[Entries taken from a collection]
......

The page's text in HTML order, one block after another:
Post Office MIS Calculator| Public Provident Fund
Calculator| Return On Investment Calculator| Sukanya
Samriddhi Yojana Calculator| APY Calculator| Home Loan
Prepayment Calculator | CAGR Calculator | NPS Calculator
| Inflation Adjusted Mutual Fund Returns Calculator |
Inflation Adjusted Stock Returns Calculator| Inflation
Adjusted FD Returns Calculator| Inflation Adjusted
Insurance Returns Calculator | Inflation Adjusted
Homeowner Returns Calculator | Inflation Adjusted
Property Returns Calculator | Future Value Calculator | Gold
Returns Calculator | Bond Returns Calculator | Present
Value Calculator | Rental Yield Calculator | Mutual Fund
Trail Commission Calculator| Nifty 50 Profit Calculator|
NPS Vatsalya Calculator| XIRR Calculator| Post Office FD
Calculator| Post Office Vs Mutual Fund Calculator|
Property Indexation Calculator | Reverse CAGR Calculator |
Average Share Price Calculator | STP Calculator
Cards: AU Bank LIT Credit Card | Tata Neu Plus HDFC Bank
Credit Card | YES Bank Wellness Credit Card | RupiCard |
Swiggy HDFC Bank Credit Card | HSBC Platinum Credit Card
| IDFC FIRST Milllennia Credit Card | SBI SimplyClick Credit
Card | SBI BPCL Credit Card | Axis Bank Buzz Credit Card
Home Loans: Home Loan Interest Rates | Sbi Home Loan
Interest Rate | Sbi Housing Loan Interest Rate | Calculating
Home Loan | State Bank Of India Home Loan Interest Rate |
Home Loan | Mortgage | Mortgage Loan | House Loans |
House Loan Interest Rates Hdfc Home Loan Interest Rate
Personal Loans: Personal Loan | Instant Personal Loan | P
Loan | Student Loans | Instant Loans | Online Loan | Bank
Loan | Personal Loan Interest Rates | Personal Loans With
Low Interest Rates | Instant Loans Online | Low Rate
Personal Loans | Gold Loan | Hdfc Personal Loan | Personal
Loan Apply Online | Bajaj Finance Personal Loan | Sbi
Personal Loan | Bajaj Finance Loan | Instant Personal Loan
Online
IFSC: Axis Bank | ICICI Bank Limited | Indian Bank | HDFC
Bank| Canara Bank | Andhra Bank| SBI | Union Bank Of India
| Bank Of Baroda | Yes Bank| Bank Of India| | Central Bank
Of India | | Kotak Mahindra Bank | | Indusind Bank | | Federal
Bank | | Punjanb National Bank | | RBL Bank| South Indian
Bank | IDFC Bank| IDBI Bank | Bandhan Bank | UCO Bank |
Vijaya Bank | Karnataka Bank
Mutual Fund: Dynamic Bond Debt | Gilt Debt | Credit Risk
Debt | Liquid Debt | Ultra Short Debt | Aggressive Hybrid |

......

WHAT TO DO:
Nothing but the lines above from the one containing "Post Office MIS" through the one containing "Credit Card | YES" should appear in the answer, each repeated exactly.

TASK RESULT:
Post Office MIS Calculator| Public Provident Fund
Calculator| Return On Investment Calculator| Sukanya
Samriddhi Yojana Calculator| APY Calculator| Home Loan
Prepayment Calculator | CAGR Calculator | NPS Calculator
| Inflation Adjusted Mutual Fund Returns Calculator |
Inflation Adjusted Stock Returns Calculator| Inflation
Adjusted FD Returns Calculator| Inflation Adjusted
Insurance Returns Calculator | Inflation Adjusted
Homeowner Returns Calculator | Inflation Adjusted
Property Returns Calculator | Future Value Calculator | Gold
Returns Calculator | Bond Returns Calculator | Present
Value Calculator | Rental Yield Calculator | Mutual Fund
Trail Commission Calculator| Nifty 50 Profit Calculator|
NPS Vatsalya Calculator| XIRR Calculator| Post Office FD
Calculator| Post Office Vs Mutual Fund Calculator|
Property Indexation Calculator | Reverse CAGR Calculator |
Average Share Price Calculator | STP Calculator
Cards: AU Bank LIT Credit Card | Tata Neu Plus HDFC Bank
Credit Card | YES Bank Wellness Credit Card | RupiCard |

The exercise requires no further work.